Saturday, May 26, 2018

Pennsylvania’s Zombie School Voucher Bill is Back! And It Wants Your Tax Dollars! by Steven Singer

Originally posted at: https://gadflyonthewallblog.com/2018/05/23/pennsylvanias-zombie-school-voucher-bill-is-back-and-it-wants-your-tax-dollars/

First, there was the horror of a School Voucher Bill.

No one wanted it.


So it was soundly defeated.

Then there was Bride of the Voucher Bill.

And it likewise went down in flames.

This was soon followed by Son of the Voucher Bill.

Return of the Voucher Bill.

School Vouchers from the Black Lagoon.

Plan 9 from Voucher Space.


All ended up in the same place – the legislative graveyard. Oooh! Scary!

Now we have the latest shambling zombie iteration of a voucher bill, called Senate Bill 2.


Which means it will come to a vote by the state Senate and then the state House.

And who do we have to thank for yet another version of legislation billionaires insist we need but voters don’t want?
These guys:

  • Senator John Eichelberger, (R-Blair),
  • Senator Richard Alloway, (R-Franklin)
  • Senator Ryan Aument, (R-Lancaster),
  • Senator Pat Browne, (R-Lehigh),
  • Senator John DiSanto, (R-Dauphin)
  • Senator Mike Folmer, (R-Lebanon)
  • Senator Joe Scarnati, (R-Jefferson)

All Republicans.

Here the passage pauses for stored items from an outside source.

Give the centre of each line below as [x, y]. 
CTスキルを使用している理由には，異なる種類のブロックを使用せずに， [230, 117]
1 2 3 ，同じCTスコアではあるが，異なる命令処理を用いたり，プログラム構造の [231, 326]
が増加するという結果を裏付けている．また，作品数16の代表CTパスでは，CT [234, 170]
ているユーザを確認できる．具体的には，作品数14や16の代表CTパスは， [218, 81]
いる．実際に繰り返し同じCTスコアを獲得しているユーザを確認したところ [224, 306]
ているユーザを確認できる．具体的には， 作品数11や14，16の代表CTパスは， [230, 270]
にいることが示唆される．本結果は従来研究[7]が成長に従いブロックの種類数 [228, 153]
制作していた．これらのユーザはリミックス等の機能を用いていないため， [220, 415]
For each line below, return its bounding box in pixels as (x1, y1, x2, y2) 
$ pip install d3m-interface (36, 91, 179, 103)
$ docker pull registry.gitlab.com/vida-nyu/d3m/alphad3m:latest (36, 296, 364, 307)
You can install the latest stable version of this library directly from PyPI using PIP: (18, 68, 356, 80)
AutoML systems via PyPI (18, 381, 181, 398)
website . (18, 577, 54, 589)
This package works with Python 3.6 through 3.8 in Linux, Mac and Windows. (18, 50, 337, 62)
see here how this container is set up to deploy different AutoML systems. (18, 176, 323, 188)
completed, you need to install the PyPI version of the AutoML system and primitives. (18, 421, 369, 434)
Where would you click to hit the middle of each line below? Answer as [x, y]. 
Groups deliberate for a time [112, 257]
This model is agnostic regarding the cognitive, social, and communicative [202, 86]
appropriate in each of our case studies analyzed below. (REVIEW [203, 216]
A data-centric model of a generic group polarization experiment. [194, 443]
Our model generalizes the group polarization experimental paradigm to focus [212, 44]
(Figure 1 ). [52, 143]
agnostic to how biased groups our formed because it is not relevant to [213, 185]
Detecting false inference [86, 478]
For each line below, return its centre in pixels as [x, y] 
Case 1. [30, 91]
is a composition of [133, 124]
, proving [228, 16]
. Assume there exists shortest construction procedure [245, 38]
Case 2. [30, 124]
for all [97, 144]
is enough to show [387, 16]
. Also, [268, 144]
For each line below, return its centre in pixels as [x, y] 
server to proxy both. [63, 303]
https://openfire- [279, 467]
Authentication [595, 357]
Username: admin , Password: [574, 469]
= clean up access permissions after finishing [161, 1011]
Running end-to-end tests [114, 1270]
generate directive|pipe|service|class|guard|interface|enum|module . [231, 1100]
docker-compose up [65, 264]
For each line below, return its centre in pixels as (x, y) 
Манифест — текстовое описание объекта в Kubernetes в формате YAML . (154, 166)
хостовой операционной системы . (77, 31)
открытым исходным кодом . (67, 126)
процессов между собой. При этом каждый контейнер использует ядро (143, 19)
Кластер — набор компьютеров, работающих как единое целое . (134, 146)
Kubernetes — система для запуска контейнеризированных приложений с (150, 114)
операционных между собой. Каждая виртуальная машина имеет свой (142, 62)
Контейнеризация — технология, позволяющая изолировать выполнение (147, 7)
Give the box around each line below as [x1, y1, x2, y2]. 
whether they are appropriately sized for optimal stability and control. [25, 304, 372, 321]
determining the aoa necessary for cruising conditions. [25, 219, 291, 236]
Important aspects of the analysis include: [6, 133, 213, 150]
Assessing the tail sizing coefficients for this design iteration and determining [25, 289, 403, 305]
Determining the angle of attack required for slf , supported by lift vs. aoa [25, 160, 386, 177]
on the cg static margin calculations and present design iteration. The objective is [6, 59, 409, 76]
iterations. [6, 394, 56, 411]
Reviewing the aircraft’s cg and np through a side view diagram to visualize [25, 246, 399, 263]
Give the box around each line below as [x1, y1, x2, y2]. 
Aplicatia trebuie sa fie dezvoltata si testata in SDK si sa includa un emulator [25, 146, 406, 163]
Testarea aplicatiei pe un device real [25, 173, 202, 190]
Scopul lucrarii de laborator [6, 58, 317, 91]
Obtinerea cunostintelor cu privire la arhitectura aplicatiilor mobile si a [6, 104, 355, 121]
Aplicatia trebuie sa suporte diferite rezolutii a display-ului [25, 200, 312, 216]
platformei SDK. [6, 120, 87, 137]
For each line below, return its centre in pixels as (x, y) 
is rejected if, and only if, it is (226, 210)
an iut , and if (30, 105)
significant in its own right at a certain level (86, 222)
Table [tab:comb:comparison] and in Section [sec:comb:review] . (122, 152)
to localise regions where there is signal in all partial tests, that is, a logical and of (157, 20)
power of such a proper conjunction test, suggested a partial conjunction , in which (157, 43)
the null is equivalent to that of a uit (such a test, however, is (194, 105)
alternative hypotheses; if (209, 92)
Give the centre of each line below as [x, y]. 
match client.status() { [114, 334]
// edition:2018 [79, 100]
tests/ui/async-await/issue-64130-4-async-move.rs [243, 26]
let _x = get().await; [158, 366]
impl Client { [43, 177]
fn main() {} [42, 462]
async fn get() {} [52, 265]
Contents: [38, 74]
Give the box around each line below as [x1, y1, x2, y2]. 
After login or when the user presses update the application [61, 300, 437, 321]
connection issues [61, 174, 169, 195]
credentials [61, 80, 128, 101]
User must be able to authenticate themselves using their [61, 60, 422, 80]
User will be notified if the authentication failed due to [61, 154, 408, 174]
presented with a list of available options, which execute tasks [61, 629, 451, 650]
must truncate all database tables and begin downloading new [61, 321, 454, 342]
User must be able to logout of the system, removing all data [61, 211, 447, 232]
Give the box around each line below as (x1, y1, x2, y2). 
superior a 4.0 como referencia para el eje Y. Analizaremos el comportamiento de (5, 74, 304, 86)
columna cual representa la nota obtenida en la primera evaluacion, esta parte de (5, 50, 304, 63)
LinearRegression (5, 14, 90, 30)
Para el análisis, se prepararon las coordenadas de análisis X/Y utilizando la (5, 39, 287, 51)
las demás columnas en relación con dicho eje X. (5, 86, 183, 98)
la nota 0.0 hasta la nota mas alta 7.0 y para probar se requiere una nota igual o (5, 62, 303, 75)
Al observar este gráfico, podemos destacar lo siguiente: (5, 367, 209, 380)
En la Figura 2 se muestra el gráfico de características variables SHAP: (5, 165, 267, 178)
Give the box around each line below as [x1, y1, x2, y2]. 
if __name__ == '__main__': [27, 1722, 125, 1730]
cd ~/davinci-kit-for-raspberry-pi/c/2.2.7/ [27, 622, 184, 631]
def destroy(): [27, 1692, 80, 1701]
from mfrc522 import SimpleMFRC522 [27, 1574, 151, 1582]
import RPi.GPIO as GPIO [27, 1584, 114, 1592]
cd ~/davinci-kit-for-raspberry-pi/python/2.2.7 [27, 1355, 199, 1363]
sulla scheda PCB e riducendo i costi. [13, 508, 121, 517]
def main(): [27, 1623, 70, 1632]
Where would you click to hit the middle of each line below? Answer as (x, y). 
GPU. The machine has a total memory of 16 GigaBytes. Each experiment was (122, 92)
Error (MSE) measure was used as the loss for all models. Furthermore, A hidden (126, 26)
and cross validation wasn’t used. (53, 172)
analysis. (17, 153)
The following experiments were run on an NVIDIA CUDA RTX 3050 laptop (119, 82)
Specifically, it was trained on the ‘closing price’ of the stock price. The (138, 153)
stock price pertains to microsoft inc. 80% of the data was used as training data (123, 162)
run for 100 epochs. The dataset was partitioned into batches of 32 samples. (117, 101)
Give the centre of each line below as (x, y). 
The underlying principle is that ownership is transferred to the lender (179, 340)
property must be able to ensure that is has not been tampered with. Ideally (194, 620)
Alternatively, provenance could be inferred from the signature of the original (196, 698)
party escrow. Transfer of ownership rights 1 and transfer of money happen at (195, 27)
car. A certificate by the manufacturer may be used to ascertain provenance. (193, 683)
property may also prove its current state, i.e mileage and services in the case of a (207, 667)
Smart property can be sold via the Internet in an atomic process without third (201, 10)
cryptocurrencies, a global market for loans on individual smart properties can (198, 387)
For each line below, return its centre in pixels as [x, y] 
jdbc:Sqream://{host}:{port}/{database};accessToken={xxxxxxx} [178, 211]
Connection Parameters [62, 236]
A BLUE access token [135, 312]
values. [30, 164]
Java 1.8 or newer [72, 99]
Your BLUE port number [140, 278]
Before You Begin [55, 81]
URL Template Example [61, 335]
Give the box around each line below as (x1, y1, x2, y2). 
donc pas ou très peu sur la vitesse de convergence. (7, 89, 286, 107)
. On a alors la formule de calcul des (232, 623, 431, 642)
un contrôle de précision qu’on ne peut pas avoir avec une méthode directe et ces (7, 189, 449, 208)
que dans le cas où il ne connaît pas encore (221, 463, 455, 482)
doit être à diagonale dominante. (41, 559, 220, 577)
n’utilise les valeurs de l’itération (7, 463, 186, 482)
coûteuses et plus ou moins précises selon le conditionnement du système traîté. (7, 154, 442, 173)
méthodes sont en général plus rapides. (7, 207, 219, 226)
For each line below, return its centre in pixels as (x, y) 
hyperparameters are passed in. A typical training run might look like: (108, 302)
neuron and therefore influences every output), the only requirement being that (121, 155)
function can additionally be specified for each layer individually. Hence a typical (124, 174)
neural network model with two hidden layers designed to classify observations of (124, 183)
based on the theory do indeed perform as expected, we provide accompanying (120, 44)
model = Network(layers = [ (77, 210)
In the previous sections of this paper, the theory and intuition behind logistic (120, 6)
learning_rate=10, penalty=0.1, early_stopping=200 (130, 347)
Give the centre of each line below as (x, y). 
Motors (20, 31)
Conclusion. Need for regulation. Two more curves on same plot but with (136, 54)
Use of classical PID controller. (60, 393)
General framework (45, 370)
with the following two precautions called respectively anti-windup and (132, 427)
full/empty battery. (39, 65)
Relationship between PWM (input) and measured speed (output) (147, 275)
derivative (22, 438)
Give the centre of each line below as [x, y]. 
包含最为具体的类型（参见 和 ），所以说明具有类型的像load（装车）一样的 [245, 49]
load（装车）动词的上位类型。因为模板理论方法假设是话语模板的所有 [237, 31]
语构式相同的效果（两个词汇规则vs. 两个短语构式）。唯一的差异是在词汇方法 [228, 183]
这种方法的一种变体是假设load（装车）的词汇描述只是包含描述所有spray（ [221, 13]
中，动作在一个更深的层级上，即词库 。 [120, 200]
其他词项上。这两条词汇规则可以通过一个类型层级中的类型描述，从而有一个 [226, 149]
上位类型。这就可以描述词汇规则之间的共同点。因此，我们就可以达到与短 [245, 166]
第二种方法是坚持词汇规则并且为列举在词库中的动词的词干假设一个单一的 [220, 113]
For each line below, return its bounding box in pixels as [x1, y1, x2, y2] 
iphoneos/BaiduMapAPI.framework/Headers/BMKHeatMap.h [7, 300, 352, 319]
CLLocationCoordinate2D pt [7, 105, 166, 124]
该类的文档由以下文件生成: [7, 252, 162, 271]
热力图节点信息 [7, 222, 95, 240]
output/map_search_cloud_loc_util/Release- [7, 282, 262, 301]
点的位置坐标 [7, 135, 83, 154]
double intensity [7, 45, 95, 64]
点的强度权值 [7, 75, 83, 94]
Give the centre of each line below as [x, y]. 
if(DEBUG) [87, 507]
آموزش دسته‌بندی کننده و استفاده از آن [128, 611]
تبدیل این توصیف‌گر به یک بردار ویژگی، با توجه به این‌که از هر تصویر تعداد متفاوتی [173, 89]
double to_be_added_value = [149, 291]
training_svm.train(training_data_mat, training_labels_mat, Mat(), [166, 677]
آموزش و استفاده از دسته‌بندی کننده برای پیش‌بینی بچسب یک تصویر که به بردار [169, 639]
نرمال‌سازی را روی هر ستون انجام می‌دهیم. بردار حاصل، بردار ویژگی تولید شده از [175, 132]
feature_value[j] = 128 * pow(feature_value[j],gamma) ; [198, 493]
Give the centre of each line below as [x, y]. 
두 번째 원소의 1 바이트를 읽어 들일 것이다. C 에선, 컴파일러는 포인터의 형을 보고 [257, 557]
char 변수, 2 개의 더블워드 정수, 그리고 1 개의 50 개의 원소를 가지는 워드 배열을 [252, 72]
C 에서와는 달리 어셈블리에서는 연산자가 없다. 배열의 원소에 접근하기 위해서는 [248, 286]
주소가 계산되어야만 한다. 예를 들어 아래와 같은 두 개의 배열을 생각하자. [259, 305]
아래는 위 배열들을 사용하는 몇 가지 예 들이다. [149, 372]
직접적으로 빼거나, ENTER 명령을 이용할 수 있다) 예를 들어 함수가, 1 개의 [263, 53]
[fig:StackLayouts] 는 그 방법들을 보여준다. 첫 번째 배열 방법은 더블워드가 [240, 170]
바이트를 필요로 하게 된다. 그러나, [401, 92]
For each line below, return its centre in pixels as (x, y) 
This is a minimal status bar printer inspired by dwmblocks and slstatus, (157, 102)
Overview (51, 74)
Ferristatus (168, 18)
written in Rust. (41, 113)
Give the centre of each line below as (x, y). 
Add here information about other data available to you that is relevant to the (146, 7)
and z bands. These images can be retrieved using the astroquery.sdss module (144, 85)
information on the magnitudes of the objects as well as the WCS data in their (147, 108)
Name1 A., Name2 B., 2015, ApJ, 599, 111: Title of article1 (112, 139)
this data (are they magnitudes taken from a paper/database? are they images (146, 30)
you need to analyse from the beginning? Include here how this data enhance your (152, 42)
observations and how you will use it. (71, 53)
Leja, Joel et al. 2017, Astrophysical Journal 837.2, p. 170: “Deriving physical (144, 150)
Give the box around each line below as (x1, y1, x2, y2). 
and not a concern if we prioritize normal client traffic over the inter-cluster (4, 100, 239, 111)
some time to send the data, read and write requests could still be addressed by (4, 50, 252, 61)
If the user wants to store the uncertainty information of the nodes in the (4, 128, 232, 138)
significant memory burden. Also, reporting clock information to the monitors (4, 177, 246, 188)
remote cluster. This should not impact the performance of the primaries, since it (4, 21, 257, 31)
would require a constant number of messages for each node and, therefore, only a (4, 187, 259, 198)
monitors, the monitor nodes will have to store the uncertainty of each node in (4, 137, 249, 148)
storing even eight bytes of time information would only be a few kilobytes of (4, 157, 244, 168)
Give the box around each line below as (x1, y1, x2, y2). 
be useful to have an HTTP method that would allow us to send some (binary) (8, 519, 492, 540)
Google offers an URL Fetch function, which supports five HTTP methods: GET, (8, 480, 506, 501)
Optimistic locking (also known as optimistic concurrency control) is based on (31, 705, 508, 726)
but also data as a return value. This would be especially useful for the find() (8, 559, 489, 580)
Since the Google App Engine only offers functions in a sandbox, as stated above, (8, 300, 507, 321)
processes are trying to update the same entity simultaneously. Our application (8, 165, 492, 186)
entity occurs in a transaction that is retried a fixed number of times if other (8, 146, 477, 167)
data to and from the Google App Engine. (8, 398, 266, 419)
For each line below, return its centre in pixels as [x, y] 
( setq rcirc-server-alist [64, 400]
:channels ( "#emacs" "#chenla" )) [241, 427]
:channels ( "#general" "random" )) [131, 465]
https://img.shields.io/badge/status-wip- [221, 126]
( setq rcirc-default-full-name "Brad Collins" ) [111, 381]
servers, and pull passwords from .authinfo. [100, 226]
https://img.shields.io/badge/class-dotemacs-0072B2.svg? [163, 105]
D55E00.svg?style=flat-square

All bought and paid for by wealthy oligarchs. All convinced that we need to give School Vouchers yet another try in the Keystone state.

And who voted against letting the monster out once again? These guys:

  • Senator James Brewster (D-Allegheny)
  • Senator Andrew Dinniman (D-Chester)
  • Senator Daylin Leach (D-Montgomery)
  • Senator Robert Tomlinson (R-Bucks)
  • Senator Anthony Williams (D-Philadelphia)

This time the beast has a new look – something called Education Savings Accounts (ESAs).

It’s really just putting another horn on the same old rubber creature.

They say ESAs allow state money to pay for private school tuition of elementary and high school students in struggling public school districts.

Oh great. Another way to siphon off hundreds of millions of dollars in taxpayer money from the public schools serving 90% of the state’s students.


Will there be any way to make sure the money in these education savings accounts is going to the right place or is being used to help kids learn?

Nope.


Thanks a lot, so-called fiscal conservatives.

And guess who gets to pay the bill? YOU DO!

Watch property taxes increase to make up the shortfall in funding so your local public school can have the privilege of continuing to operate.

I wouldn’t mind more of my taxes going to public schools that are run democratically, are held accountable and teach things in the American mainstream.

But – call me crazy – I don’t want my money going to help indoctrinate the next generation of zealots who deny science, deny history, and deny the moral standards of our society.

When Evangelical Christians pretend the moral high ground by backing a President who pays off porn stars and belittles war heroes and the disabled, you can see why they need to demand government assistance to keep their pews filled.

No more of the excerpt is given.